In contrast, endothelial cells showed a significant decrease in proliferation rate after bevacizumab treatment. There has been some limited Inhibitors,Modulators,Libraries analysis of individual cell lines treated with bevacizumab in the literature, overall con curring with our results of a lack of major effects on proliferation, or even a slight increase in prolifera tion when treated with bevacizumab alone. The role of VEGFA in generating endothelial cell changes is well established, with the inhibition of VEGFA leading to changes in tumor vasculature. However, patient outcomes using bevacizumab have implied that VEGFA antibodies may also differentially Inhibitors,Modulators,Libraries affect the tumor cells or the tumors microenvironment. Even with inherent difficulties of in vitro studies, our data suggest that tumor cells themselves are not intrinsically affected in an adverse manner by bevacizumab monotherapy based on the selec tion of assays performed.

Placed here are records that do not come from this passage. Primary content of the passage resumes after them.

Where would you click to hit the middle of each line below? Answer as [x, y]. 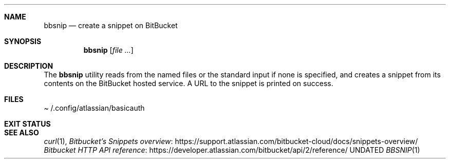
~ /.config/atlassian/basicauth [94, 108]
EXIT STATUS [27, 124]
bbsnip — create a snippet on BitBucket [111, 25]
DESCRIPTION [29, 66]
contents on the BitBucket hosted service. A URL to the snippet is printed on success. [189, 83]
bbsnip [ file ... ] [108, 50]
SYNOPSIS [23, 41]
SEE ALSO [22, 133]
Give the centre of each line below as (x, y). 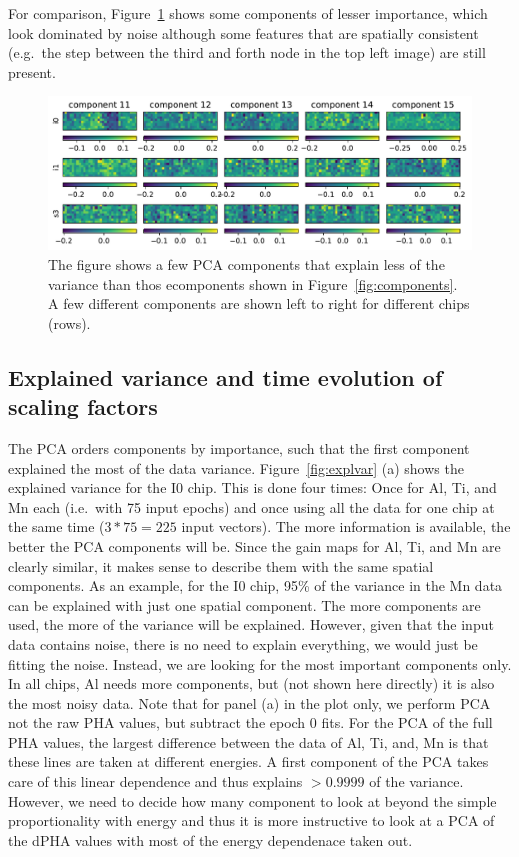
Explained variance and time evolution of (225, 376)
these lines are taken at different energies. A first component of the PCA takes (248, 761)
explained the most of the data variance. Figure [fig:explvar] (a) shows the (236, 467)
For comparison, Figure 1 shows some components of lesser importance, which (248, 13)
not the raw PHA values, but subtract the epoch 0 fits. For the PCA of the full (250, 722)
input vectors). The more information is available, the (346, 526)
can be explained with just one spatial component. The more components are (244, 604)
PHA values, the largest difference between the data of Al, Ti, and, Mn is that (248, 741)
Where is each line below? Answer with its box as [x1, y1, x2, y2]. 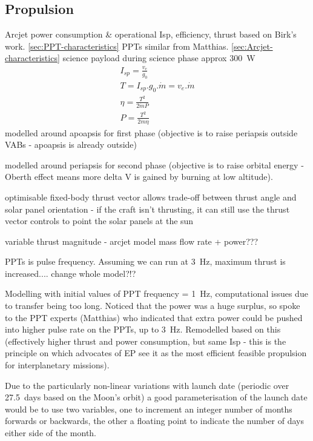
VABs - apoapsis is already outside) [5, 138, 137, 151]
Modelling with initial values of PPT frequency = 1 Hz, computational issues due [5, 287, 308, 300]
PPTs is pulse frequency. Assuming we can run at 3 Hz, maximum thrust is [5, 255, 286, 268]
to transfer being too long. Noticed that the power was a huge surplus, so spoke [5, 299, 300, 312]
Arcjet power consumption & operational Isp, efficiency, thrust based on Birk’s [5, 28, 297, 41]
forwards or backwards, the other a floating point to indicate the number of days [5, 414, 304, 427]
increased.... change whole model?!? [5, 267, 136, 279]
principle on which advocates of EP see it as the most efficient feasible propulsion [5, 346, 307, 359]
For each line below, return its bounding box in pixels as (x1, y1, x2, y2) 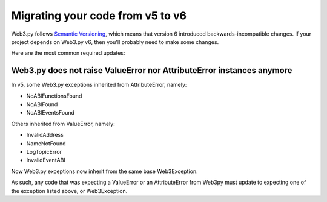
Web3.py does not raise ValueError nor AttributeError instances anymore (11, 65, 292, 75)
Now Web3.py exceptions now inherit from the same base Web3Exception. (11, 168, 198, 175)
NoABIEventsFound (26, 109, 75, 116)
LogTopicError (26, 148, 62, 155)
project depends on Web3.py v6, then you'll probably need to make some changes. (11, 38, 219, 45)
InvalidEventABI (26, 157, 66, 164)
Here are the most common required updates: (11, 49, 125, 57)
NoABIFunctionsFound (26, 92, 82, 99)
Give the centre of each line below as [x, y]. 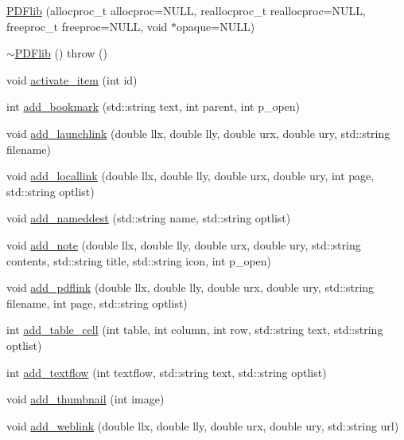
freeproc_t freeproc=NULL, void [87, 26]
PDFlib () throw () [61, 53]
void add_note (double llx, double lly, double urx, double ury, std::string [184, 244]
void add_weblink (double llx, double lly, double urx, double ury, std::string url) [203, 425]
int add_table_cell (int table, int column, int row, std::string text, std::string [195, 330]
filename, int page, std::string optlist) [97, 302]
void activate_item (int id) [72, 79]
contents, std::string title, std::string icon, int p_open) [139, 260]
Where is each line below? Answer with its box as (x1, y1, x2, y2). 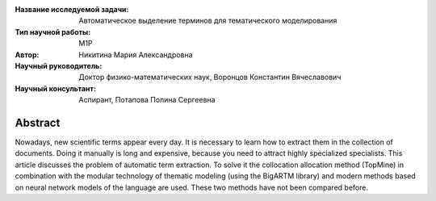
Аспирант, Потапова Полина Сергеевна (78, 95, 216, 105)
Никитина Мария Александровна (78, 49, 193, 60)
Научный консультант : (15, 83, 97, 93)
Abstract (15, 115, 61, 129)
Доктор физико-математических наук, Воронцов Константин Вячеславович (78, 73, 342, 82)
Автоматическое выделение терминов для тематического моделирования (78, 16, 337, 26)
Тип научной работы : (15, 27, 91, 36)
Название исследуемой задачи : (15, 5, 129, 14)
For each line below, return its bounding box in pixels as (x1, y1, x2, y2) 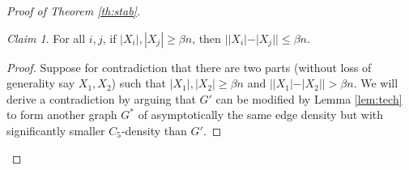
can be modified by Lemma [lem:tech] (215, 90, 403, 107)
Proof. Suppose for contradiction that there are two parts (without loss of (6, 58, 372, 75)
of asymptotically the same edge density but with (138, 106, 384, 123)
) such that (111, 74, 166, 91)
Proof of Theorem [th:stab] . (6, 2, 141, 19)
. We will (353, 74, 398, 91)
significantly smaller (6, 121, 105, 138)
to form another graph (6, 106, 117, 123)
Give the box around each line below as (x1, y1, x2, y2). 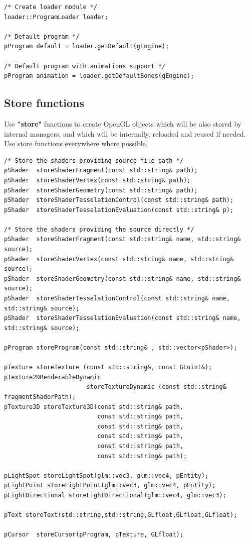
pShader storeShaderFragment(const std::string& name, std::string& (4, 236, 241, 243)
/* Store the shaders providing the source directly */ (4, 226, 194, 233)
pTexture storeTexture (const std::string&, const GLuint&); (4, 364, 212, 371)
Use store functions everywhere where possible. (4, 138, 148, 149)
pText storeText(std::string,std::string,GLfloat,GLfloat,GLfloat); (4, 511, 237, 519)
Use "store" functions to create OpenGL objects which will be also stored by (4, 118, 241, 129)
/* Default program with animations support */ (4, 62, 166, 70)
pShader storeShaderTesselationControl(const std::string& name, (4, 295, 230, 302)
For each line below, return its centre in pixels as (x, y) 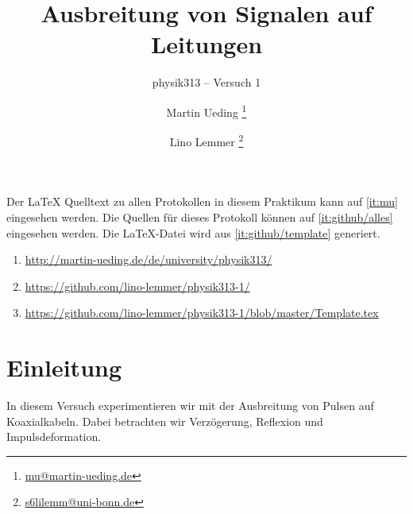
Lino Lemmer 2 (206, 140)
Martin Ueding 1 (206, 110)
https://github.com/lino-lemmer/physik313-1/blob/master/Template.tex (202, 313)
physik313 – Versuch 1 (206, 82)
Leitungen (206, 44)
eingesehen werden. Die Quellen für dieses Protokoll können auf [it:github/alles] (200, 217)
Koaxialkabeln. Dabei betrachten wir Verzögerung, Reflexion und (165, 421)
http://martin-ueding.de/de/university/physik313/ (149, 259)
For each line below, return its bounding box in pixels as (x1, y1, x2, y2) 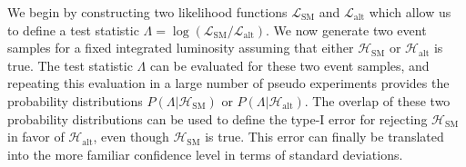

In addition, the angiogenic po tential mediated through the VEGFA pathway was not significantly altered in the tumor cell lines. The effect be yond vasculature permeability, remodeling and pruning of an anti VEGFA Inhibitors,Modulators,Libraries based therapy, is likely to be a complex interaction of tumor vasculature, tumor stroma, immune cells as well as the tumor selleck cells.